Tal conceito busca proporcionar a máxima acessibilidade reduzindo o viés, pois permite pensar-se, desde o início da construção ou mesmo na pós-construção, em testes que possam ser flexíveis a acomodações atendendo a uma população ampla, incluindo pessoas com e sem deficiência. As adaptações realizadas fazem parte de estudos prévios e são utilizadas quando há necessidade ou quando compõem o teste, independentemente do indivíduo que as utilize. Muitas modificações utilizadas nos testes que aplicam o conceito de desenho universal, como as que aumentam a legibilidade e o fazer intuitivo e livre de complexidade desnecessária, produzem instrumentos de maior qualidade tanto para os indivíduos com deficiência quanto sem deficiência. Contudo a contribuição do desenho universal é mais evidente para os testes utilizados pelas pessoas com deficiência, pois o desenho universal permite que eles possam beneficiar-se dos instrumentos psicológicos de forma realmente inclusiva (Oliveira, Nuernberg & Nunes, 2013; Johnstone, 2003; Thompson, Johnstone & Thurlow, 2002).

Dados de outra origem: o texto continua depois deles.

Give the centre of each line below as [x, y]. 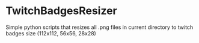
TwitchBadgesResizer [62, 11]
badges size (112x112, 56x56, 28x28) [51, 33]
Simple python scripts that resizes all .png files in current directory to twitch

Em síntese, não é recomendada qualquer adaptação sem prévio estudo. Nos casos em que o uso dos testes é inapropriado para as características individuais do avaliado, o psicólogo deverá proceder a avaliação com outros recursos reconhecidos pela Psicologia.
Referências:
American Educational Research Association, American Psychological Association, National Council on Measurement in Education (1999). Standards for educational and psychological testing. Washington, DC: Author.
Psychological Testing Centre & The British Psychological Society (2007). Visual impairment and psychometric testing: Practical advice for test users managing the testing of people who have signt disabilities. Recuperado em março de 2011, de www.psychtesting.org.uk.
Johnstone, C. J. (2003). Improving validity of large-scale tests: Universal design and student performance (Technical Report 37). Minneapolis, MN: University of Minnesota, National Center on Educational Outcomes. Retrieved. Recuperado em Agosto de 2011, de http://education.umn.edu/NCEO/OnlinePubs/Technical37.htm.
Thompson, S. J., Johnstone, C. J., & Thurlow, M. L. (2002). Universal design applied to large scale assessments (Synthesis Report 44). Minneapolis, MN: University of Minnesota, National Center on Educational Outcomes. Recuperado em Agosto de 2011, de http://www.cehd.umn.edu/nceo/onlinepubs/Synthesis44.html.
Oliveira, C. M. ; Nuernberg, A. H. & Nunes, C. H. S. S. (2013). A incorporação do Conceito de Desenho Universal na Avaliação Psicológica como promotora dos Direitos Humanos. Avaliação Psicológica (Impresso – Aceito para publicação).